• _Information_
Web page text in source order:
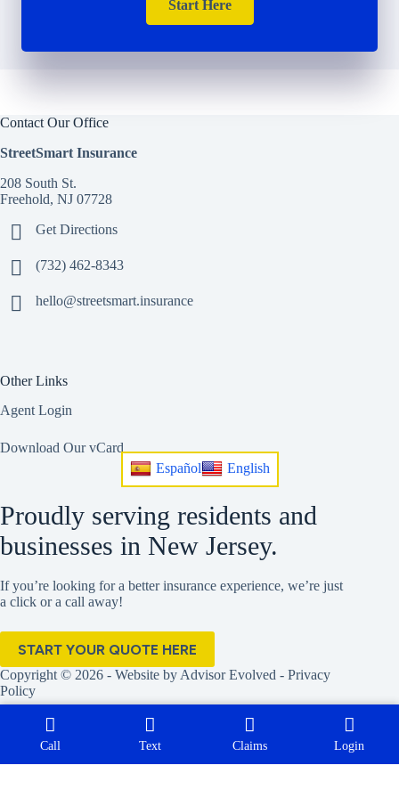
Español English
Start Here
Contact Our Office
StreetSmart Insurance
208 South St.
Freehold, NJ 07728
Get Directions
(732) 462-8343
hello@streetsmart.insurance
Other Links
Agent Login
Download Our vCard
Proudly serving residents and
businesses in New Jersey.
If you’re looking for a better insurance experience, we’re just
a click or a call away!
START YOUR QUOTE HERE
Copyright © 2026 - Website by Advisor Evolved - Privacy
Policy
Call Text Claims Login
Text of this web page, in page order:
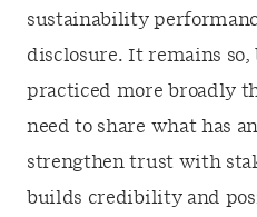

• _What you have to do_
Repeat everything in the records above exactly, except the pictures.

• _Response_
Web page text in source order:
Español English
Start Here
Contact Our Office
StreetSmart Insurance
208 South St.
Freehold, NJ 07728
Get Directions
(732) 462-8343
hello@streetsmart.insurance
Other Links
Agent Login
Download Our vCard
Proudly serving residents and
businesses in New Jersey.
If you’re looking for a better insurance experience, we’re just
a click or a call away!
START YOUR QUOTE HERE
Copyright © 2026 - Website by Advisor Evolved - Privacy
Policy
Call Text Claims Login
Text of this web page, in page order:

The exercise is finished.